- Born: Edward Jack Stambollouian 23 October 1987 (age 38)
- Other name: Edward Stambollouian
- Education: University of Manchester; Bristol Old Vic Theatre School;
- Years active: 2012–present
- Website: www.edstambo.com

= Ed Stambollouian =

English playwright and director

Edward Jack Stambollouian (born 23 October 1987) is an English theatre and comedy director, playwright, producer and blogger. He was nominated for the Laurence Olivier Award for Best Director among other accolades.

==Early life==
Stambollouian is from North London. His father John is of Armenian descent; the Stambollouians arrived in Manchester from Kayseri and Smyrna in the 1890s. Stambollouian graduated with a degree in Drama and English from the University of Manchester and a Master of Arts (MA) in Theatre Directing from Bristol Old Vic Theatre School.

==Career==
Starting with Some Lycett Hot at the 2012 Edinburgh Fringe Festival, Stambollouian began working with Joe Lycett on a number of comedy shows. In 2013, Stambollouian served as Associate Director to Jamie Lloyd during Lloyd's tenure as Artistic Director of Trafalgar Studios. Stambollouian directed Rob Hayes' at the 2014 Edinburgh Fringe Festival, starring Jack Holden.

Stambollouian was selected for the 2015 inaugural Old Vic 12 emerging writers scheme. That same year, he directed Feathers in the Snow at Unicorn Theatre and the international stage tour The Amazing Tour Is Not on Fire for YouTubers Dan and Phil.

This was followed by the comedy event Invisible Dot's Birthday Bash. Stambollouian went on to direct Blush at the 2016 Edinburgh Fringe Festival and Night School for the 2018 Pinter event at the Harold Pinter Theatre, marking Stambollouian's West End debut.

During the COVID-19 pandemic, Stambollouian dabbled in food blogging with a focus on Armenian cuisine. He returned to directing in 2021 with Ian Wooldridge's adaptation of Animal Farm in a collaboration between the Royal & Derngate Theatre and the National Youth Theatre.
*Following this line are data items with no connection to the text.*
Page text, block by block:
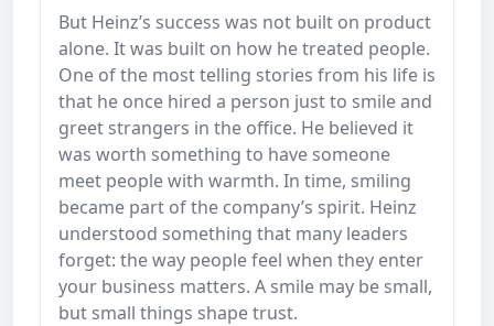
But Heinz’s success was not built on product
alone. It was built on how he treated people.
One of the most telling stories from his life is
that he once hired a person just to smile and
greet strangers in the office. He believed it
was worth something to have someone
meet people with warmth. In time, smiling
became part of the company’s spirit. Heinz
understood something that many leaders
forget: the way people feel when they enter
your business matters. A smile may be small,
but small things shape trust.
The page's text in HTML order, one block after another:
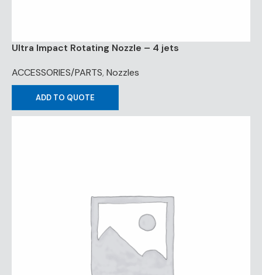
Ultra Impact Rotating Nozzle – 4 jets
ACCESSORIES/PARTS, Nozzles
ADD TO QUOTE
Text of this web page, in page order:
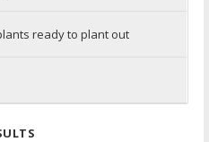
ready to plant out
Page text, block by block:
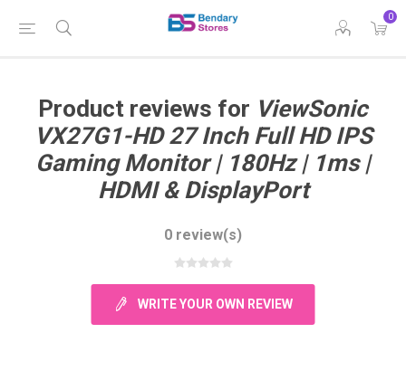
0
Product reviews for ViewSonic
VX27G1-HD 27 Inch Full HD IPS
Gaming Monitor | 180Hz | 1ms |
HDMI & DisplayPort
0 review(s)
WRITE YOUR OWN REVIEW
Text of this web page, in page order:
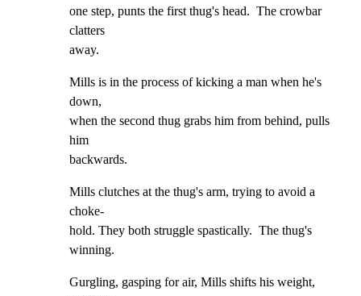
one step, punts the first thug's head.  The crowbar
clatters
away.
Mills is in the process of kicking a man when he's
down,
when the second thug grabs him from behind, pulls
him
backwards.
Mills clutches at the thug's arm, trying to avoid a
choke-
hold. They both struggle spastically.  The thug's
winning.
Gurgling, gasping for air, Mills shifts his weight,
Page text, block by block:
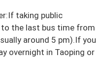
taking public
the last bus time from
around 5 pm).If you
overnight in Taoping or
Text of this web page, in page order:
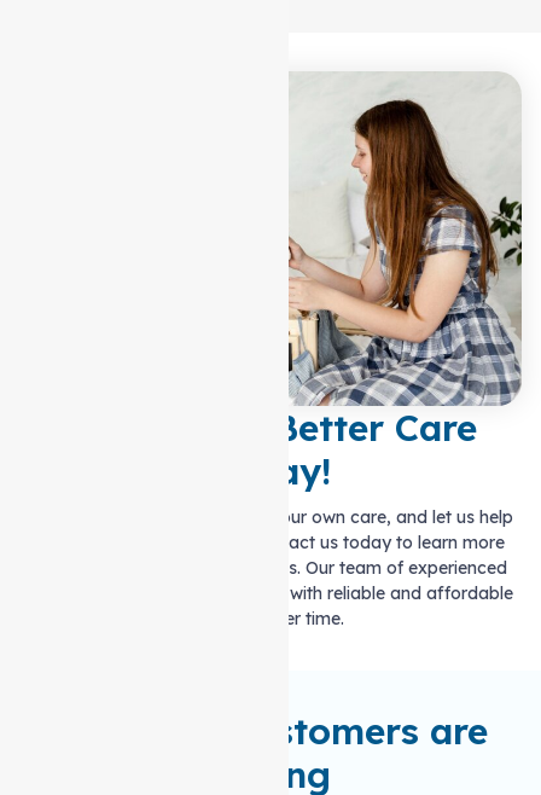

In 2022, Stamboullian directed Max Fosh's comedy show Zocial Butterfly, Daniel Howell's tour We're All Doomed! and the Sorted Food live Christmas special.

With Holden, Stambollouian co-wrote and directed the true crime play Kenrex. The play premiered in Sheffield in 2024 before transferring to London the following year and New York in 2026. Kenrex went on to receive six Laurence Olivier Award nominations, including Best Director for Stambollouian and Best New Play. The play was nominated for a 2026 Offie and Critics' Circle Theatre Award.